We have described a strategy by which reactive binding of a weakly-bound complex without a known structure can be strengthened electrostatically. The procedure employs paired BD simulations, one which monitors overall binding, the other reactive binding, to determine the most favorable [X → K] mutations on the surface of the basic partner, with a focus on single and multiple [D/E → K] charge reversal mutations. Application of this procedure to the weakly-bound, ‘dynamically docked’ [Mb, Fe³⁺b₅] pair identifies three residues on the front face of Mb where [D/E → K] mutations should stabilize the complex in reactive configuration(s). This strategy has been tested and validated through the study of photoinitiated ET between the Zn-substituted Mbs and Fe³⁺b₅.

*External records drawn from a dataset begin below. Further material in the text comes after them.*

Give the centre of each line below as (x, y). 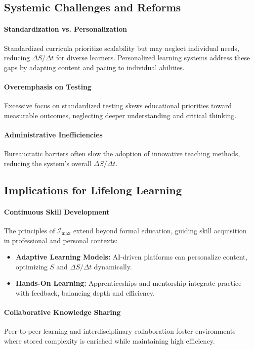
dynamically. (113, 266)
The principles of (30, 230)
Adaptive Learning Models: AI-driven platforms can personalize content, (131, 257)
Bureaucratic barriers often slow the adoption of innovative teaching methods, (122, 153)
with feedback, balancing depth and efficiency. (85, 292)
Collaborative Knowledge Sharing (63, 312)
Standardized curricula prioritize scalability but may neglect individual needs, (122, 48)
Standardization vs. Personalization (65, 29)
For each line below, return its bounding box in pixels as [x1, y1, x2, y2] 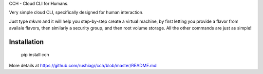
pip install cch [21, 51, 50, 58]
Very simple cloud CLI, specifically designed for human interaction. [9, 10, 144, 15]
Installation [9, 38, 44, 46]
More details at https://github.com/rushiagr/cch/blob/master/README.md [9, 62, 157, 68]
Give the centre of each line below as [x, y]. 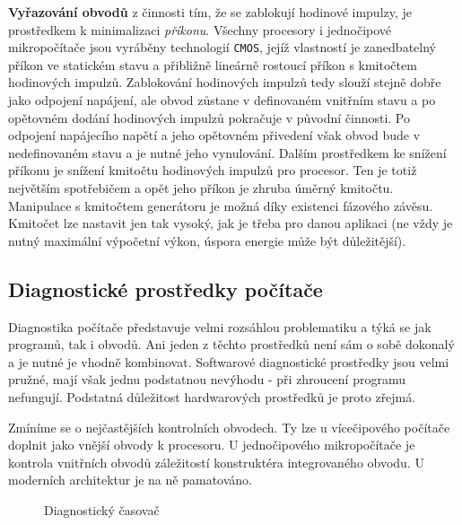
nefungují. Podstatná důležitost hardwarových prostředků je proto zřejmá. [212, 396]
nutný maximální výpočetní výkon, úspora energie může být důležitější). [207, 240]
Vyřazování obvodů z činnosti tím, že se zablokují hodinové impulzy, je [210, 12]
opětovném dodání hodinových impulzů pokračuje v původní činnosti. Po [209, 117]
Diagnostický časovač [102, 509]
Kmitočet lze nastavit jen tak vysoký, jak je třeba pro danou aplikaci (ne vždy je [231, 223]
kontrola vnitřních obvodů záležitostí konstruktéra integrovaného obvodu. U [216, 462]
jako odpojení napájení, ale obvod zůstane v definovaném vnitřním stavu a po [222, 100]
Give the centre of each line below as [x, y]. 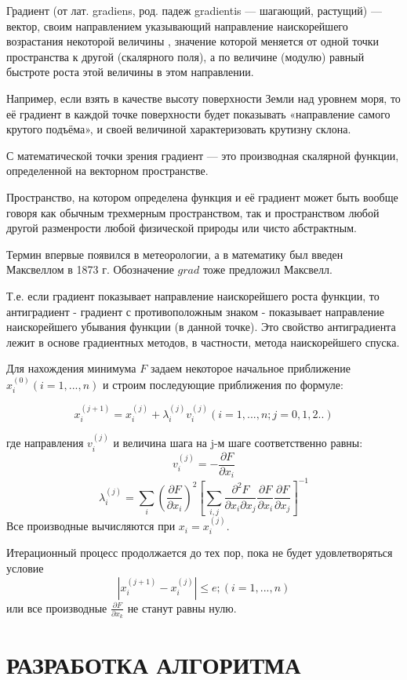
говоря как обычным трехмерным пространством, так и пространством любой [193, 212]
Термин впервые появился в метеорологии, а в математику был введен [175, 254]
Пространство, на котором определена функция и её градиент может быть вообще [202, 196]
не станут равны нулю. [182, 607]
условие [25, 568]
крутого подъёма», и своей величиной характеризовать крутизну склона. [179, 129]
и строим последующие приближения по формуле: [223, 384]
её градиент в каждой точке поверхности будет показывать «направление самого [198, 113]
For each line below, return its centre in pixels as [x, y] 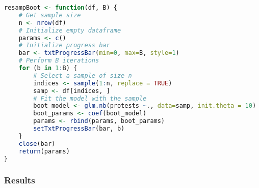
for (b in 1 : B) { [48, 68]
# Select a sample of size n [83, 75]
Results [20, 180]
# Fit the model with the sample [90, 98]
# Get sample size [50, 15]
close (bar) [37, 144]
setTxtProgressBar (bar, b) [79, 129]
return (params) [44, 151]
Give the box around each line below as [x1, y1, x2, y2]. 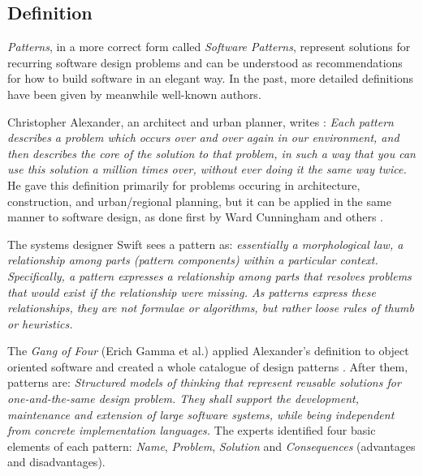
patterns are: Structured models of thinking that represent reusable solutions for [7, 374, 401, 391]
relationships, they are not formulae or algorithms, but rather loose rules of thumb [7, 299, 415, 316]
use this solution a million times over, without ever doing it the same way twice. [7, 161, 407, 178]
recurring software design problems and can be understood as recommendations [7, 54, 403, 71]
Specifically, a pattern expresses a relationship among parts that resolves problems [7, 267, 412, 284]
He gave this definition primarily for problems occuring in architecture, [7, 176, 360, 193]
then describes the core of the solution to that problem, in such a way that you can [7, 144, 416, 161]
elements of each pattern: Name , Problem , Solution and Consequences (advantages [7, 437, 416, 454]
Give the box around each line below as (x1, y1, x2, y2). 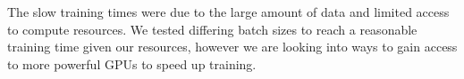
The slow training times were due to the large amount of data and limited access (7, 3, 450, 20)
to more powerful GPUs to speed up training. (7, 54, 257, 73)
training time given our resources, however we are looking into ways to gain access (7, 37, 458, 56)
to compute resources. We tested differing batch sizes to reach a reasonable (7, 20, 418, 38)
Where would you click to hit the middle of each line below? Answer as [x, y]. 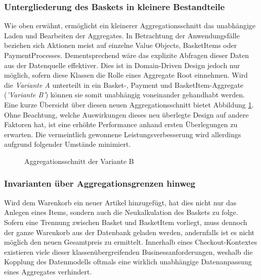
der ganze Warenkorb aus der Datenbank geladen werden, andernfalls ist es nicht [129, 232]
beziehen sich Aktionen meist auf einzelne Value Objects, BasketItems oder [121, 45]
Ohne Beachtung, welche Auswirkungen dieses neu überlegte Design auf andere [126, 114]
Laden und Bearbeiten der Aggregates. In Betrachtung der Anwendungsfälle [122, 35]
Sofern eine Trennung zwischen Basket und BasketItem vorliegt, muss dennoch [126, 222]
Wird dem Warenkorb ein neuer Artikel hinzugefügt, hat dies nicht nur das [120, 202]
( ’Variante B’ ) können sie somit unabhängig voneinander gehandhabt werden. [124, 95]
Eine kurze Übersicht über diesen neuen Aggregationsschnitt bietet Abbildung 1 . [129, 104]
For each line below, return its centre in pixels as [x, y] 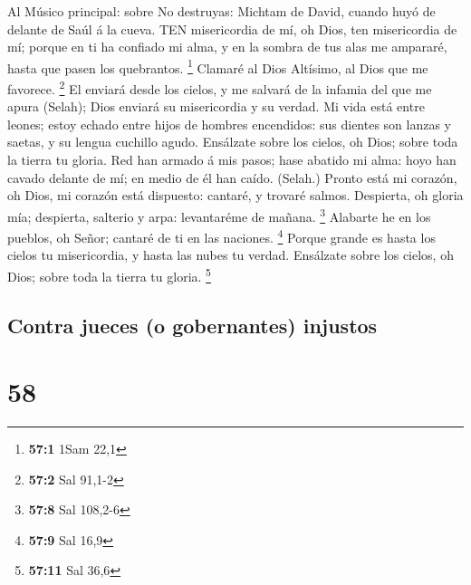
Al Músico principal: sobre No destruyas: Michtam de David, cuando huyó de [221, 11]
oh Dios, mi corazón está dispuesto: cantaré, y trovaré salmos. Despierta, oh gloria [235, 195]
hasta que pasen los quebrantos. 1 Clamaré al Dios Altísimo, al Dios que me [218, 66]
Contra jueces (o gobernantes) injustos [192, 325]
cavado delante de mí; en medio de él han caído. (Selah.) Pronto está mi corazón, [232, 177]
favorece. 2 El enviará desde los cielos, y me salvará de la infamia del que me [220, 87]
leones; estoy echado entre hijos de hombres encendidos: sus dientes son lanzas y [229, 124]
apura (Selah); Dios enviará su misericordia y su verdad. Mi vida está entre [216, 106]
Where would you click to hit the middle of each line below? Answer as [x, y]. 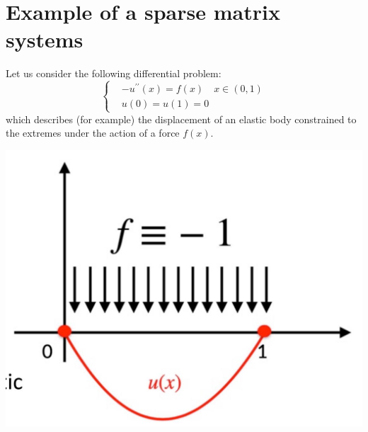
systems [45, 39]
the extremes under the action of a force [93, 133]
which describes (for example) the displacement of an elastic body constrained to [181, 119]
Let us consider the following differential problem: [114, 73]
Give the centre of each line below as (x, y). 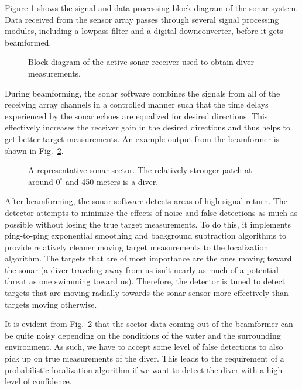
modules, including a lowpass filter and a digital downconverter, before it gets (144, 31)
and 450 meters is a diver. (112, 181)
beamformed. (28, 42)
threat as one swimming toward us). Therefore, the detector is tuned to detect (145, 281)
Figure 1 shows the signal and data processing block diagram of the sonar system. (152, 8)
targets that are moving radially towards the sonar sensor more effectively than (147, 293)
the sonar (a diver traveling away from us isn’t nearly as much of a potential (142, 269)
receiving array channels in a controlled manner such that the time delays (137, 104)
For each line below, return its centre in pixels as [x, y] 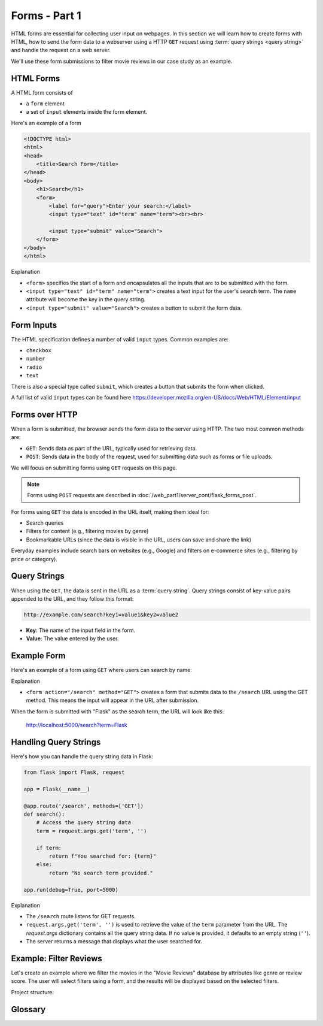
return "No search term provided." [101, 873]
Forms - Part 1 [46, 16]
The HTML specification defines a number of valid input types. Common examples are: [120, 339]
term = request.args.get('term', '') [92, 831]
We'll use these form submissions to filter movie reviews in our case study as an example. [122, 61]
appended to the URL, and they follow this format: [72, 598]
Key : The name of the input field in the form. [81, 630]
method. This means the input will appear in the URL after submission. [112, 700]
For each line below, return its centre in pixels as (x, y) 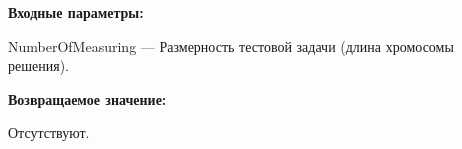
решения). (38, 65)
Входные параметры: (76, 12)
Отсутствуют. (49, 132)
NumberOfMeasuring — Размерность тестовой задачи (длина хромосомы (231, 45)
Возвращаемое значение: (87, 98)
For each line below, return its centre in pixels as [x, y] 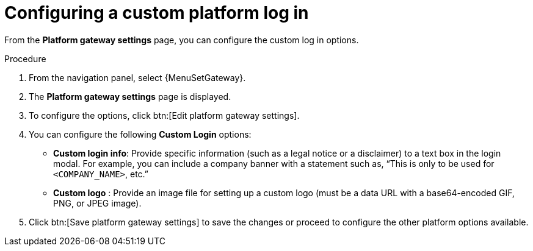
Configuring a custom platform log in [157, 13]
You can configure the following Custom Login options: [140, 134]
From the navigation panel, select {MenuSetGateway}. [137, 77]
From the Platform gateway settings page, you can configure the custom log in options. [182, 40]
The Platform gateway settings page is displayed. [130, 96]
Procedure [25, 58]
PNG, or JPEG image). [97, 203]
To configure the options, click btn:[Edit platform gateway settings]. [164, 115]
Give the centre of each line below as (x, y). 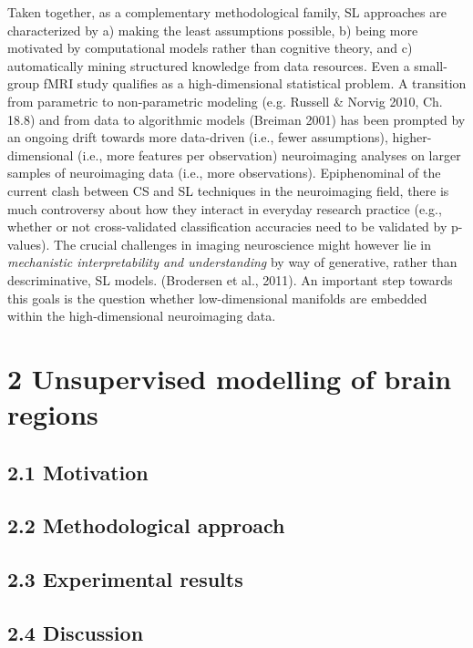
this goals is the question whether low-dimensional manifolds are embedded (217, 298)
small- (431, 65)
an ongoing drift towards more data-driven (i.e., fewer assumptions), (198, 137)
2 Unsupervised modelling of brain (230, 378)
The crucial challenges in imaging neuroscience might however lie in (243, 244)
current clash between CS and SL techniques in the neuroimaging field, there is (228, 190)
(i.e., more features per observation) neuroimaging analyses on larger (269, 154)
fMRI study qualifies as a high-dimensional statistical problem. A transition (255, 83)
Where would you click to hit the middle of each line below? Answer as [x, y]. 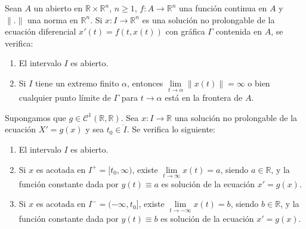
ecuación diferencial [41, 31]
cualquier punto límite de [65, 98]
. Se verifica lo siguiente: [171, 129]
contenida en [239, 31]
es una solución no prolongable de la [208, 19]
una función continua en [223, 8]
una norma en [53, 19]
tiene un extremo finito [77, 83]
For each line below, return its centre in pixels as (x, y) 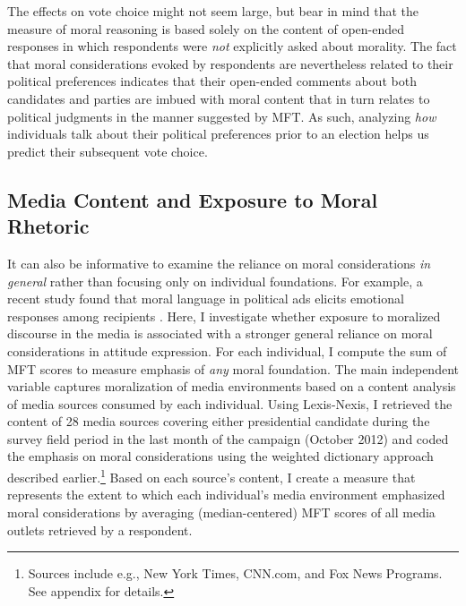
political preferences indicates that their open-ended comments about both (212, 81)
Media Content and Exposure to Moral (193, 199)
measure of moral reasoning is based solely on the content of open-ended (206, 28)
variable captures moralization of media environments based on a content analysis (232, 386)
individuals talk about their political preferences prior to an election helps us (218, 134)
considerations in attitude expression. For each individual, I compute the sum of (227, 350)
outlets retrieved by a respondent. (100, 529)
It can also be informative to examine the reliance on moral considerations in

Both mutants convert the complex from the DD regime, in which the partners are in fast kinetic fast-exchange with a transient bound form, k_off ≫ k_et, to the slow-exchange regime where k_et ≫ k_off. Despite this qualitative change in kinetic regimes, the affinity constant and the effective k_off determined within a one-site binding model are not greatly changed; rather the mutations appear to have greatly increased the triplet ET rate constant. This analysis is best understood through examination of the BD hit profiles (Fig 3), which reveal that the reaction of Mb(WT) with Fe³⁺b₅ involves numerous, mostly unreactive, bound conformations, and that the mutations preferentially stabilize reactive binding with short heme-heme distances. Representation of the binding BD profiles by a histogram whose independent variables are the binding energy and an ET distance parameter (Fig 9) in fact reveals a coalescence of the binding conformations into two ‘clusters’, one with reactive and relatively stable conformations, one with conformations that are neither. This correlates well with recent proposals that complex formation is a two-step process, proceeding through the formation of a weakly-bound encounter (non-reactive) complex to a well-defined, bound (reactive) complex. It further illustrates how the DD regime constitutes one limit of such processes, and clarifies how progressive strengthening of the protein-protein interactions can smoothly convert a complex from one extreme (DD) to the other (SD).

In the complexes exhibiting SE, the affinity constants could not be derived from the conventional treatment because the intracomplex triplet-ground absorbance difference was decreased from that for free ZnMb by complex formation. This change was incorporated in a novel procedure for computing binding constants. Most importantly, this decrease implies the presence of intracomplex photo-induced singlet ET reaction occurring across a protein-protein interface. The required rate, ¹k_et ≈ 2 × 10⁸ s⁻¹ is only ~ 10-100-fold less than those for the primary ET reactions that occur within the photosynthetic units of cyanobacteria, algae, and plants.